On the question of superintelligence specifically, Tegmark argues that the logic of the China race collapses under scrutiny. "When people say we have to race to build superintelligence so we can win against China — when we don't actually know how to control superintelligence, so that the default outcome is that humanity loses control of Earth to alien machines — guess what? The Chinese Communist Party really likes control. Who in their right mind thinks that Xi Jinping is going to tolerate some Chinese AI company building something that overthrows the Chinese government?" The analogy he reaches for is the Cold War: the United States ultimately prevailed over the Soviet Union without ever engaging in a race to detonate the most nuclear weapons on the other's territory, because both sides recognized that particular competition had no winner.
On the timeline to transformative AI capability, Tegmark is direct about the failure of expert consensus. Six years ago, he notes, nearly every AI researcher he knew projected that human-level language and knowledge mastery was decades away — perhaps 2040 or 2050. That consensus was wrong. Progress has moved through high school, college, PhD, and professorial levels of capability in rapid succession. Last year, an AI system won the gold medal at the International Mathematics Olympiad. In a paper co-authored with Yoshua Bengio, Dan Hendrycks, and other leading researchers, Tegmark's team developed a rigorous definition of artificial general intelligence. By that measure, GPT-4 was 27% of the way there; GPT-5 was 57% of the way there.

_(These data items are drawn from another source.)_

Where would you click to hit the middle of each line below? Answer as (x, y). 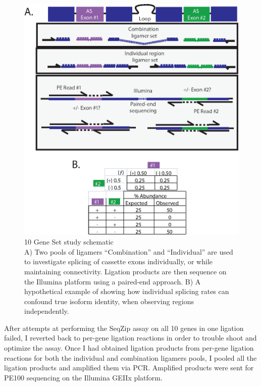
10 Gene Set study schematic (69, 242)
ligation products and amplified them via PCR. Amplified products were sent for (129, 368)
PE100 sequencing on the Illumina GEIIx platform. (83, 377)
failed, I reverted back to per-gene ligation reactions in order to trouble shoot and (130, 338)
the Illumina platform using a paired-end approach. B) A (113, 281)
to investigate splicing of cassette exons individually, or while (118, 261)
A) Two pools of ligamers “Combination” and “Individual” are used (129, 251)
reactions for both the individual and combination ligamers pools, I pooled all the (130, 357)
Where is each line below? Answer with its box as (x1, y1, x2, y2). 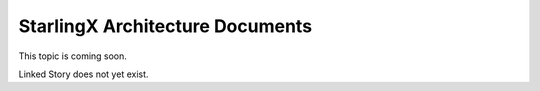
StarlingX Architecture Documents (18, 15, 313, 37)
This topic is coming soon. (18, 50, 127, 62)
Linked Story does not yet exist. (18, 68, 149, 80)
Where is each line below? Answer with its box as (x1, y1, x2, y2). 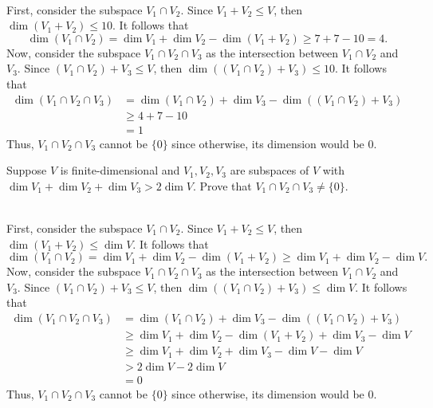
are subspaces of (230, 162, 309, 178)
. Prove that (193, 177, 252, 194)
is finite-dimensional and (60, 162, 180, 178)
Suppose (6, 162, 47, 178)
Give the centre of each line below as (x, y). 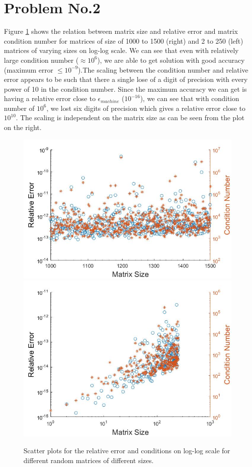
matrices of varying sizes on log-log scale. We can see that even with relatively (121, 50)
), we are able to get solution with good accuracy (171, 60)
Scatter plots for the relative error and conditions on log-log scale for (127, 450)
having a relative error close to (50, 98)
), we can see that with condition (189, 98)
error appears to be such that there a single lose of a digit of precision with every (126, 79)
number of (19, 108)
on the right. (23, 127)
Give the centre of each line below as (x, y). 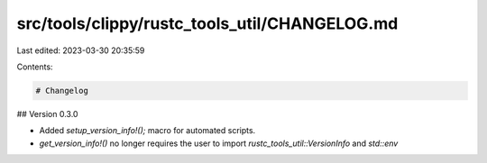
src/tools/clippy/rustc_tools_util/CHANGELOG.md (207, 23)
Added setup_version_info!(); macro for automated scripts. (147, 131)
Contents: (35, 67)
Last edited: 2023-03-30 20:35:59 (81, 50)
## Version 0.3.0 (47, 113)
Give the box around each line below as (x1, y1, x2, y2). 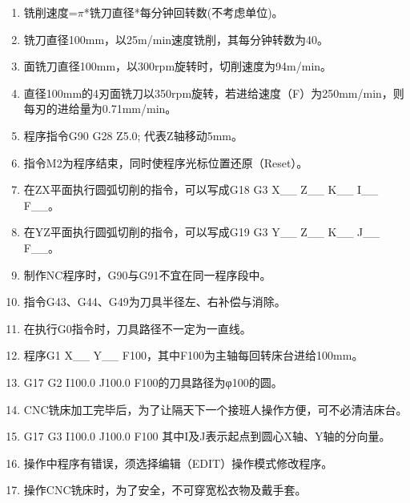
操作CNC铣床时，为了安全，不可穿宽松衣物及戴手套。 (23, 481, 307, 498)
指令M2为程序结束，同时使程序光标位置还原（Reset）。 (23, 154, 308, 171)
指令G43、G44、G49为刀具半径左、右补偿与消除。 (23, 293, 286, 310)
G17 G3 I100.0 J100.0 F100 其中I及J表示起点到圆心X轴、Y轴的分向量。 (23, 428, 391, 445)
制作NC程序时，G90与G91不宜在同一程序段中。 (23, 266, 271, 283)
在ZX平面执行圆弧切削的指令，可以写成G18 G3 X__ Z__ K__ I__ (23, 181, 379, 198)
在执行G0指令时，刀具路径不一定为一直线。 (23, 320, 251, 336)
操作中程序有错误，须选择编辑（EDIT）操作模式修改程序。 (23, 454, 333, 471)
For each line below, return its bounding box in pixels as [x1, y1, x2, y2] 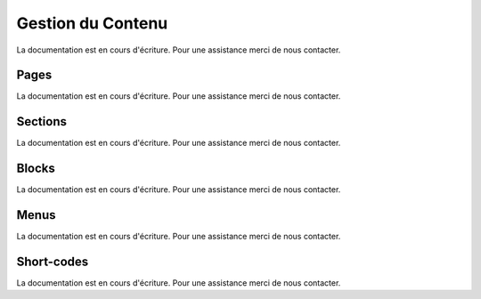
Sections [16, 114, 67, 129]
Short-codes [16, 254, 89, 269]
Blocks [16, 161, 55, 176]
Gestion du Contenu [16, 13, 168, 33]
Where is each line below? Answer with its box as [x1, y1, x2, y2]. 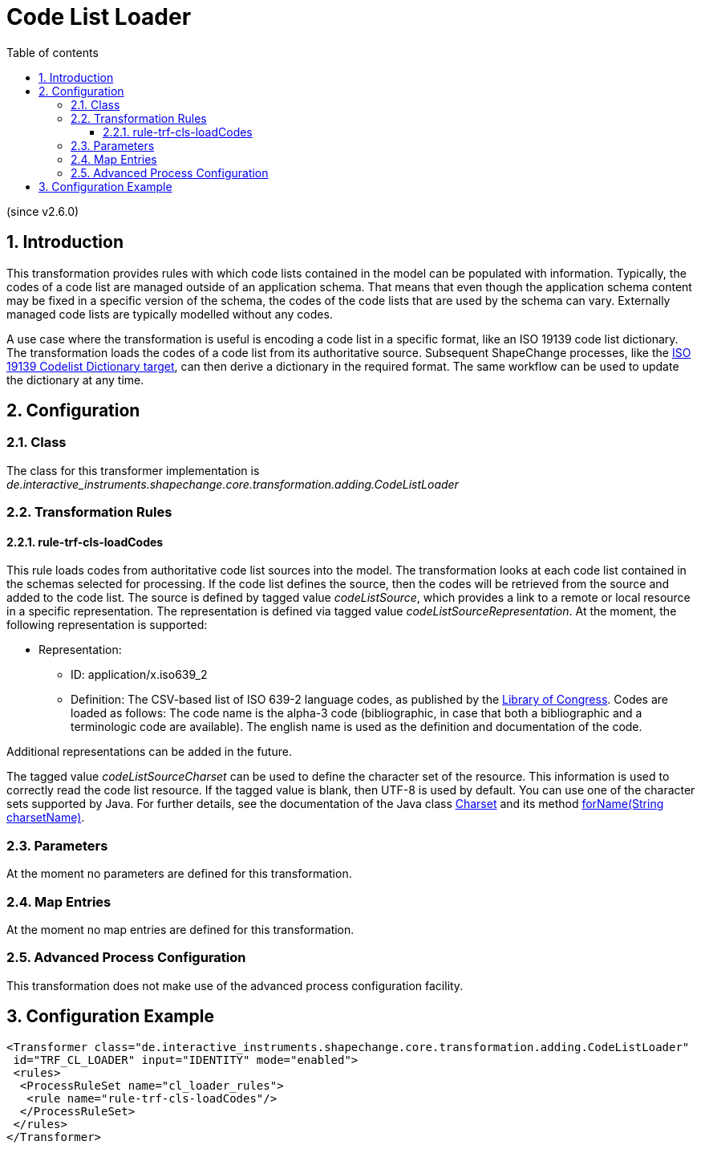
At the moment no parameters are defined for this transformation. [6, 867, 352, 881]
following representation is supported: [6, 618, 208, 632]
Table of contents [6, 45, 99, 59]
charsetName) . [6, 810, 85, 825]
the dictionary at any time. [6, 372, 144, 387]
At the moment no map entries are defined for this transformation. [6, 922, 355, 936]
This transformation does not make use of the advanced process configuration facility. [6, 978, 464, 993]
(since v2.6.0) [6, 204, 79, 218]
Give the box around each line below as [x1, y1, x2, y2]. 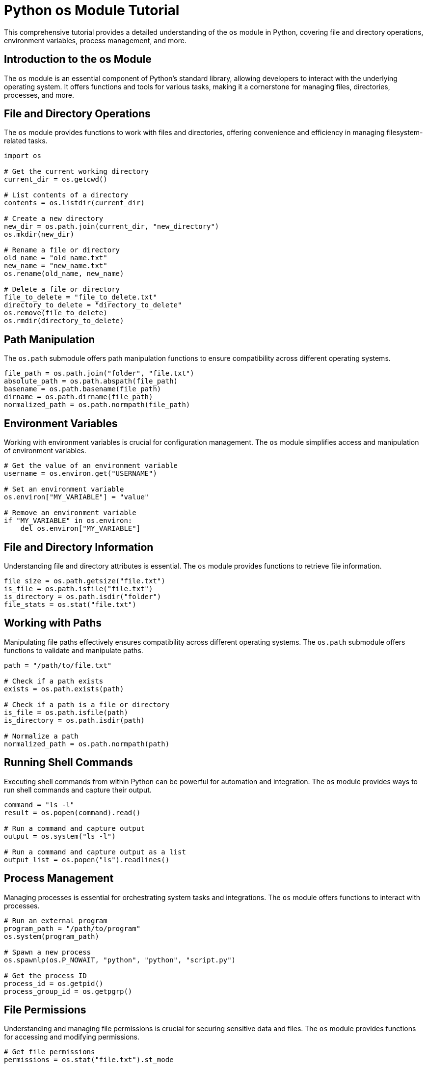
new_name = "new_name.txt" [4, 262, 107, 270]
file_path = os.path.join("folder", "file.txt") [4, 369, 194, 378]
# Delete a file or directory [4, 285, 120, 294]
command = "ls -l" [4, 800, 75, 809]
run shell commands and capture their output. [4, 785, 152, 794]
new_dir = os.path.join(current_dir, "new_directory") [4, 222, 219, 231]
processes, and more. [4, 90, 75, 99]
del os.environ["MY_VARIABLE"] [20, 524, 141, 533]
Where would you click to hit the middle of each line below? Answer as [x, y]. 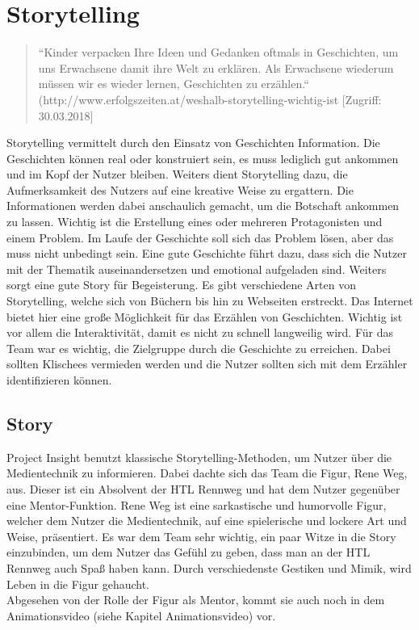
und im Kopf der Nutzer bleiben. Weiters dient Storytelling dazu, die [177, 174]
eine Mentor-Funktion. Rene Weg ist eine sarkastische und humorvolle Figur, [197, 504]
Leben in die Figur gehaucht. [78, 584]
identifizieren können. [59, 380]
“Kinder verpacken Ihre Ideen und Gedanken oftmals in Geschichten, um [218, 52]
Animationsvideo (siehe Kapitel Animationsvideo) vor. [141, 615]
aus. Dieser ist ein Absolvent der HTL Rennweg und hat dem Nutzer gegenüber [203, 488]
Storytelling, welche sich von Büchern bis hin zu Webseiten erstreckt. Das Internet [210, 301]
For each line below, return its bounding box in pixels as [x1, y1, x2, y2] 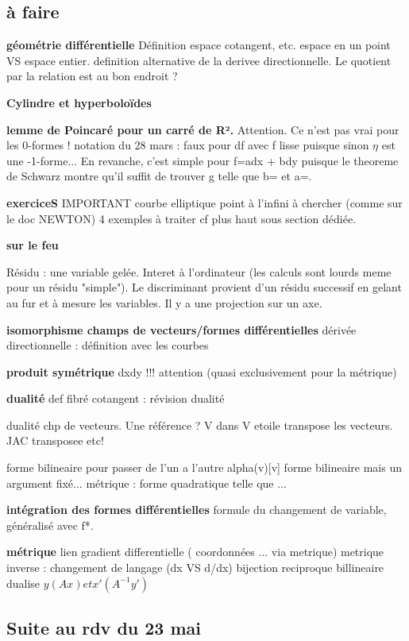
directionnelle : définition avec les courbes [6, 337, 209, 353]
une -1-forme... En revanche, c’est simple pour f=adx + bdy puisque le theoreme [6, 152, 399, 168]
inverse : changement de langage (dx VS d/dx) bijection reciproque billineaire [6, 559, 384, 576]
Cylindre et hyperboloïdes [6, 94, 152, 110]
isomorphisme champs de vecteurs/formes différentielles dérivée [6, 321, 357, 338]
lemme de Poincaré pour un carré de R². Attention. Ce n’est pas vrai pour [6, 121, 399, 137]
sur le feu [6, 237, 59, 253]
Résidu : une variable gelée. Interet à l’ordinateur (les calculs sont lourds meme [6, 263, 392, 280]
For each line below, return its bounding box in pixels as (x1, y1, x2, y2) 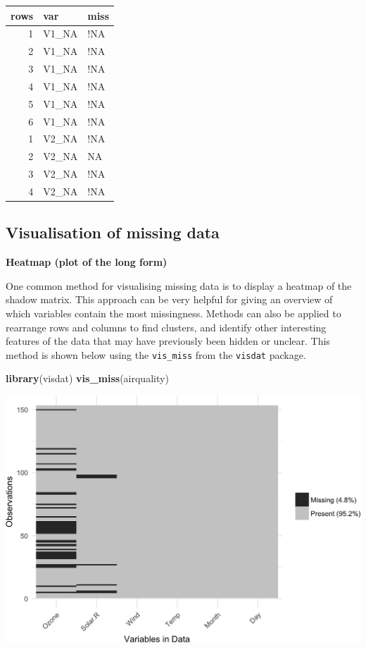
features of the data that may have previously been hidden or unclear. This (6, 334, 330, 348)
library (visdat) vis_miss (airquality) (6, 371, 169, 386)
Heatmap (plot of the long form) (6, 255, 168, 269)
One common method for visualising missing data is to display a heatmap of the (6, 278, 352, 293)
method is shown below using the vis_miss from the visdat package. (6, 347, 306, 362)
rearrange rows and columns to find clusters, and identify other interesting (6, 319, 327, 334)
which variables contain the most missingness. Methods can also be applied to (6, 306, 341, 321)
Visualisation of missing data (6, 221, 220, 243)
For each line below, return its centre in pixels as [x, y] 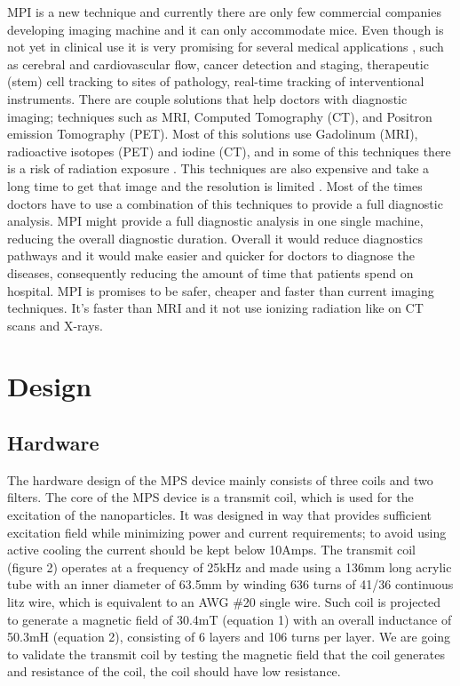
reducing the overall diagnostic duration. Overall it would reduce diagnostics [215, 238]
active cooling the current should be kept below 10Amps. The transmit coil [211, 550]
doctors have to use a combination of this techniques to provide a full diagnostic [225, 203]
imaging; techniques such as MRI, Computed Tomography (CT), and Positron [220, 116]
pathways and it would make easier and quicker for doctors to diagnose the [211, 255]
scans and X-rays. [55, 325]
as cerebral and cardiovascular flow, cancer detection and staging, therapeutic [218, 64]
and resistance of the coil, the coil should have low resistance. [174, 671]
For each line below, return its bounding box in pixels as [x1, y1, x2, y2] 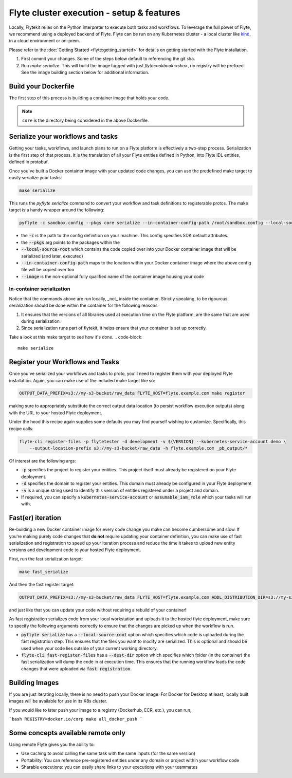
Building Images [9, 678, 59, 686]
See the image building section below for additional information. [21, 69, 149, 75]
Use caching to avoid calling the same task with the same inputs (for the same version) [21, 750, 196, 757]
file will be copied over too [21, 267, 74, 273]
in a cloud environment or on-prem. [9, 38, 80, 44]
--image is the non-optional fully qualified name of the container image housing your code [21, 273, 204, 279]
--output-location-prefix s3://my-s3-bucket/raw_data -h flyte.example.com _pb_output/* [29, 445, 248, 451]
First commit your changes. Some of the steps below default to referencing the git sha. [21, 56, 195, 62]
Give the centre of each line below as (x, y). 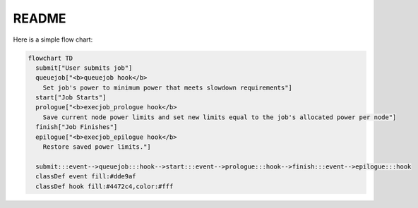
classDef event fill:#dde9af (86, 177)
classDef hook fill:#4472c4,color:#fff (104, 186)
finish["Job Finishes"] (77, 127)
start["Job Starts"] (71, 98)
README (40, 18)
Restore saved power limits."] (97, 147)
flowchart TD (50, 58)
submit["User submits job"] (84, 68)
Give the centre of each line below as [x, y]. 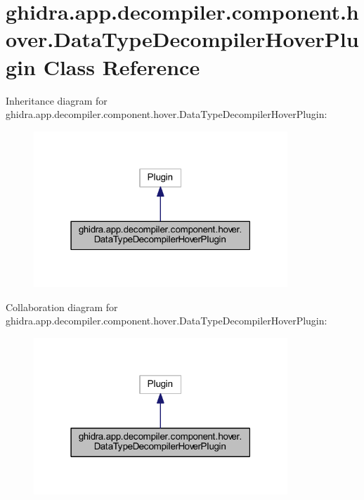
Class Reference [122, 66]
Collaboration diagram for [62, 307]
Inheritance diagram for [57, 100]
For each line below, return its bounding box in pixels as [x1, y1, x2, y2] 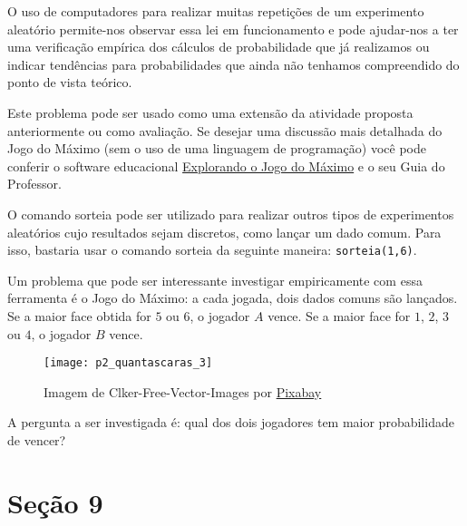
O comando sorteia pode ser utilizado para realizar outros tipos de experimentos [7, 204, 454, 223]
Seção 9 [7, 483, 103, 521]
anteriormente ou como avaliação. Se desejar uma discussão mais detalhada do [7, 121, 443, 140]
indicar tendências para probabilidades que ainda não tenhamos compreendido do [7, 54, 460, 73]
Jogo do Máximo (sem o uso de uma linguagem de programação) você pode [7, 139, 426, 158]
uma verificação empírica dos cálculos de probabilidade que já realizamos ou [7, 37, 430, 56]
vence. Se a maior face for [268, 306, 411, 325]
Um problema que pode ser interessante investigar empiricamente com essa [7, 270, 423, 289]
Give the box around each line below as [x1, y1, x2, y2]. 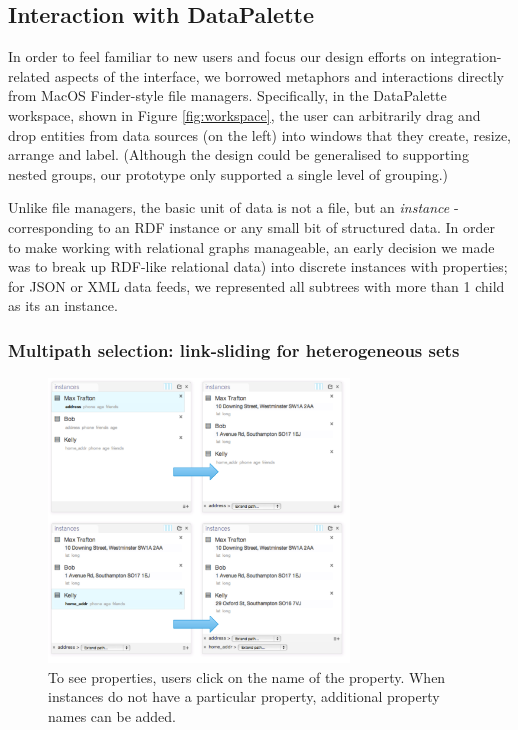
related [8, 65, 51, 86]
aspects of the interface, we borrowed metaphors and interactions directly [54, 65, 505, 86]
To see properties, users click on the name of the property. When [48, 666, 446, 687]
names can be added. [48, 705, 177, 726]
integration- [430, 46, 502, 67]
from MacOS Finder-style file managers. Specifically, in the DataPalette [8, 85, 447, 106]
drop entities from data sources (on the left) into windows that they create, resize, [8, 124, 511, 145]
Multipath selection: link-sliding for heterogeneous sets [8, 337, 460, 362]
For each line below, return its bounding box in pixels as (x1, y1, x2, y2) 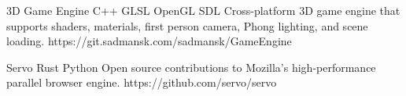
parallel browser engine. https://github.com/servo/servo (6, 74, 277, 91)
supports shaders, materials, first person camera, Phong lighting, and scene (6, 17, 368, 34)
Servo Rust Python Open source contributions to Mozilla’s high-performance (6, 59, 376, 75)
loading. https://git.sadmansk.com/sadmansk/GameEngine (6, 33, 292, 49)
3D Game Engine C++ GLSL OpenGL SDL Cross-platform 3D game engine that (6, 2, 400, 18)
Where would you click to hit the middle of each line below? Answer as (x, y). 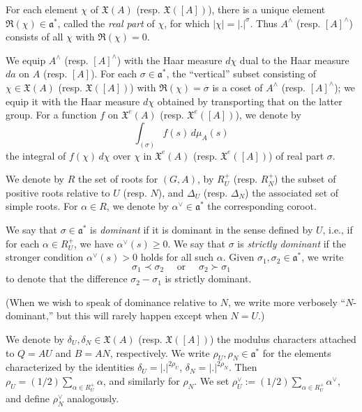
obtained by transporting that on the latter (250, 101)
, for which (187, 23)
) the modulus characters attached (283, 339)
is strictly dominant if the (292, 243)
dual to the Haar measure (294, 60)
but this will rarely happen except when (142, 315)
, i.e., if (338, 229)
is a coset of (237, 87)
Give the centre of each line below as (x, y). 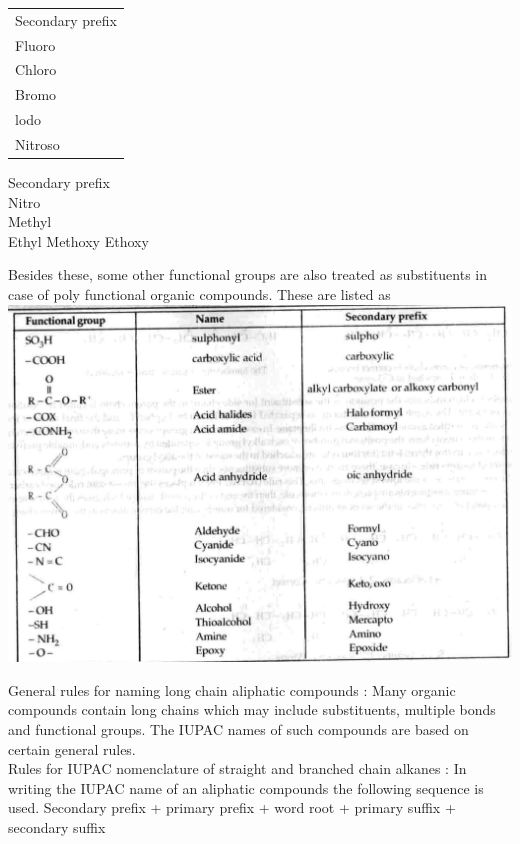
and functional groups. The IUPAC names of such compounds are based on (238, 729)
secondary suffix (57, 827)
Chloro (36, 69)
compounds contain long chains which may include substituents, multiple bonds (252, 709)
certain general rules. (72, 748)
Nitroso (37, 143)
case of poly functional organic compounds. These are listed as (199, 294)
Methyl (30, 221)

"When I lectured to my students yesterday at MIT, I told them that even if it takes four years, that means when they graduate, they might not be able to get any jobs anymore," Tegmark said. "It's certainly not too soon to start preparing for it."
The question of industry solidarity in the wake of Anthropic's blacklisting proved to be short-lived. At the time of the interview, Sam Altman had publicly stated that he stands with Anthropic and holds the same red lines — a position Tegmark credited as requiring genuine courage. Google had said nothing, which Tegmark characterized as deeply embarrassing for an organization of its scale and stated values. xAI had also remained silent. Hours after the interview concluded, however, OpenAI announced its own deal with the Pentagon, complete with what the company described as technical safeguards — a development that illustrated precisely the competitive dynamic Tegmark had warned about.
Despite the severity of his critique, Tegmark does not regard a positive outcome as impossible. The path he describes is straightforward in principle, if not in practice: treat AI companies as subject to the same standards of accountability applied to any other industry. Require something analogous to clinical trials before deploying systems of this magnitude. Mandate demonstration of control to independent experts before release. "Then we get a golden age with all the good stuff from AI, without the existential angst," he said. "That's not the path we're on right now. But it could be."